Je voulais la voir cette pièce hein, je suis allé jusqu’à Moissy-Cramayel, dans le 77, pour cela !! Parce qu’une adaptation de la vie de Bambi sur les planches, je ne vois pas ce qui serait plus dans mes cordes. Bambi c’est Marie-Pierre Pruvot, qui est née en Algérie en 1935, et qui fut une des premières femmes trans de notre pays. Elle fut connue comme une meneuse de revue et danseuse de cabaret, mais elle a surtout été enseignante et autrice une bonne partie de sa vie.

La compagnie du théâtre de l’Estrade crée des œuvres qui sont autant de supports de médiation culturelle avec des lycéens, et donc c’est une démarche de fond assez différente des processus de création plus conventionnels. En revanche l’intérêt manifeste là est de proposer des opportunités de travaux avec des lycées de la région sur le sujet de la tolérance et plus globalement de la diversité sexuelle et de genre. Donc l’œuvre présentée est à la fois une proposition de la compagnie, mais aussi un outil de travail pédagogique, et la résultante des échanges avec les élèves, et aussi des interactions avec Marie-Pierre Pruvot.
L’idée c’était de reprendre le roman autobiographique de Bambi qui s’intitule « Marie parce que c’est joli », et qui rend compte chronologiquement des étapes importantes de la vie de l’artiste. Ainsi, on suit différentes saynètes qui nous montrent les moments charnières de sa vie, depuis son enfance, puis adolescence et vie adulte jusqu’à la transition de genre et au-delà avec notamment le passage au cabaret, chapitre après chapitre du livre. La mise en scène est très dynamique et enlevée, et j’ai aimé que ce soit si vivant et syncopé.
Le recours à des vidéos et des écrans secondaires sont aussi de chouettes ajouts qui aident à la compréhension, et donnent aussi beaucoup de peps à la mise en scène. Après je regrette un peu que l’écran déporté (qui était une bonne idée) ne soit que peu utilisé (très bien vu en revanche pour la scène du confessionnal), et devienne un peu un gadget. Mais on a aussi une musique très présente et tout cela rend le spectacle vraiment agréable et fluide.
La volonté est clairement de se concentrer sur la vie de Bambi, mais en la rendant la plus universelle possible. J’ai regretté justement que ça ne soit pas plus « daté » et « référencé », mais j’ai compris que c’était manifestement conçu de cette manière à dessein (on a pu discuter en fin de spectacle lors d’un « bord de scène »), un peu comme pour 120 BPM. De même on est sur une pièce un peu trop courte à mon goût, mais je crois que c’est une forme qui devait seoir à des adolescents, donc un peu taillée aussi pour cela.
Il y a 3 comédiens et 1 comédienne sur scène, cette dernière incarnant Bambi à tous les âges, et globalement j’ai bien aimé leurs performances. Les acteurs jouent plusieurs rôles à chaque époque de l’artiste, et il y a un mélange des genres qui est très bien senti, l’un des comédiens jouant notamment la maman de Bambi, et chacun pouvant porter des talons hauts ou du maquillage. On sent bien la volonté d’ouvrir les possibles et les chakras des spectateurs.

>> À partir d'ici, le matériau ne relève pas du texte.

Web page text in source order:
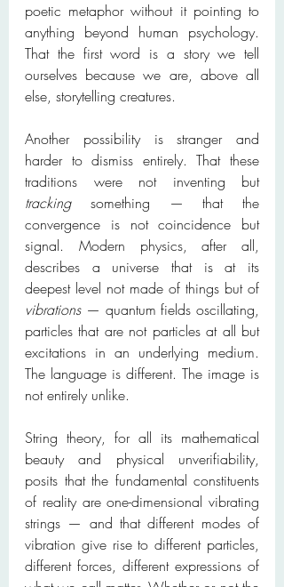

J’ai passé un bon moment, mais j’ai trouvé que c’était une œuvre un peu limitée par son format à destination des lycéens. C’est bête car cette qualité profonde et sincère de travailler le spectacle dans un cadre pédagogique a finalement, selon moi, oblitéré sa portée potentielle. Bien sûr l’initiative est géniale, et il faut absolument la soutenir. Mais je regrette que ce travail de base très riche et intéressant n’ait pas pu servir aussi à nourrir une œuvre avec un peu plus d’ampleur et d’ambitions.

Quand on voit ce qu’on voit aux US (pour le moment), ce type de spectacles (même avec ses défauts) devient indispensable.
Mais oui absolument, et puis le spectacle vivant c’est la VIE !!!